— (Reuters) In a report detailing its supervision and regulation of the neighborhood bank, the Federal Deposit Insurance Corporation stated on Friday that the failure of New York-based Signature Bank last month was brought on by “poor management” and a pursuit of “rapid, unrestrained growth” with little consideration for risk management.
The 63-page assessment states that the bank’s management and board chased deposits and expansion without “developing and maintaining adequate risk management practices and controls appropriate for the size, complexity, and risk profile of the institution.”
A fundamental obstacle to the FDIC’s mandate of ensuring the safety and soundness of the banking system, it claimed, was that its supervisory personnel lacked the resources necessary for the job of supervising the bank.

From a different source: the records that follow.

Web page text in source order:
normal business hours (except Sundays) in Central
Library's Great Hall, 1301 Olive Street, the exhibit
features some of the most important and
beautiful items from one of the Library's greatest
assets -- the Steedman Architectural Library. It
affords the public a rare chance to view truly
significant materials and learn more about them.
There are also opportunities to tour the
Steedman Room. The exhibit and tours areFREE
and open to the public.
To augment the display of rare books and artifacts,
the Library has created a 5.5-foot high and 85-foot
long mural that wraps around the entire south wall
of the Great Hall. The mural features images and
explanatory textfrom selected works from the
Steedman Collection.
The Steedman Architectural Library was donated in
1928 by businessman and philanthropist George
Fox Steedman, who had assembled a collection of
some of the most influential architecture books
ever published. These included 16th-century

The FDIC’s big bank supervisory workforce in the New York region has had an average of 40% empty or temporary jobs since 2020, according to the report.
Regulators shut down Signature on March 12, two days after Silicon Valley Bank was forced to close due to a $42 billion day-to-day deposit outflow. According to FDIC Chair Martin Gruenberg, on the same day that SVB failed, Signature lost 20% of its entire deposits in a few of hours.

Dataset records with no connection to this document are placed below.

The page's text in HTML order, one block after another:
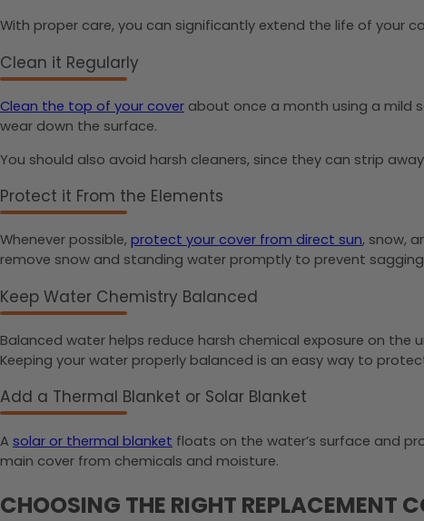
With proper care, you can significantly extend the life of your
Clean it Regularly
Clean the top of your cover about once a month using a mild
wear down the surface.
You should also avoid harsh cleaners, since they can strip
Protect it From the Elements
Whenever possible,protect your cover from direct sun, snow,
remove snow and standing water promptly to prevent
Keep Water Chemistry Balanced
Balanced water helps reduce harsh chemical exposure on the
Keeping your water properly balanced is an easy way to
Add a Thermal Blanket or Solar Blanket
A solar or thermal blanket floats on the water’s surface and
main cover from chemicals and moisture.
CHOOSING THE RIGHT REPLACEMENT

Earlier on Friday, the Federal Reserve published a paper outlining how it monitored and controlled SVB.
Similar to SVB, Signature’s examiners found lax corporate governance procedures and management failures to address issues brought to their attention by supervisors, such as the company’s reliance on uninsured deposits.
The FDIC stated that management at Signature “failed to acknowledge the severity of the problem until a run started” later that afternoon. Management at Signature “rejected examiner concerns about the stability of uninsured deposits as late as noon EST on March 10, 2023,” the FDIC added.

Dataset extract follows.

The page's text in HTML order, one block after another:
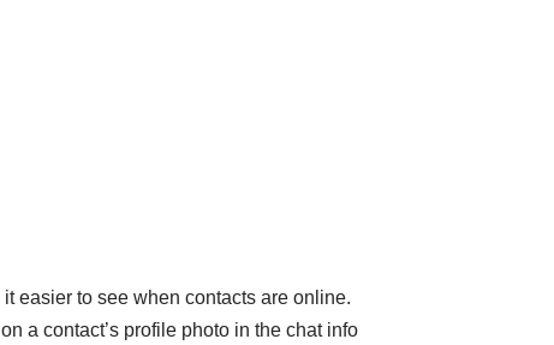
easier to see when contacts are online.
a contact’s profile photo in the chat info

In the week following Signature’s liquidation, Flagstar Bank, a division of New York Community Bancorp, agreed to acquire nearly all of its deposits and loans. The FDIC predicted that the transaction will drain its Deposit Insurance Fund of about $2.5 billion.
According to the Department of Financial Services for the state of New York, at the end of the previous year, Signature had assets worth $110.36 billion and deposits at $88.59 billion. According to Gruenberg, between 2019 and 2020, when its assets climbed 64%, Signature saw a boom in growth similar to that of SVB, relying largely on uninsured deposits.
With private client offices in New York, Connecticut, California, Nevada, and North Carolina, Signature was a commercial bank with nine national business lines, including commercial real estate and digital asset banking.
Nearly 25% of its deposits as of September came from the cryptocurrency industry, but the bank announced in December that it would reduce those deposits by $8 billion.
The rescue agreement made with Flagstar did not include Signature’s remaining crypto client deposits.
The New York State Department of Financial Services denied claims made by the cryptocurrency industry and former U.S. Representative and Signature board member Barney Frank that the regulator shut down the bank because of its engagement in digital assets.
A decision to close the bank was taken based on Signature’s capacity to do business in a safe and secure manner the following day, according to the agency, which claimed that as withdrawal requests grew over the weekend, Signature failed to produce accurate and consistent data.
Former President Donald Trump and his family had a long-standing association with Signature, which gave Trump and his company bank accounts and provided funding for a number of the family’s endeavors. Following the fatal Capitol Hill riots on January 6, 2021, the bank severed ties with Trump and urged his resignation.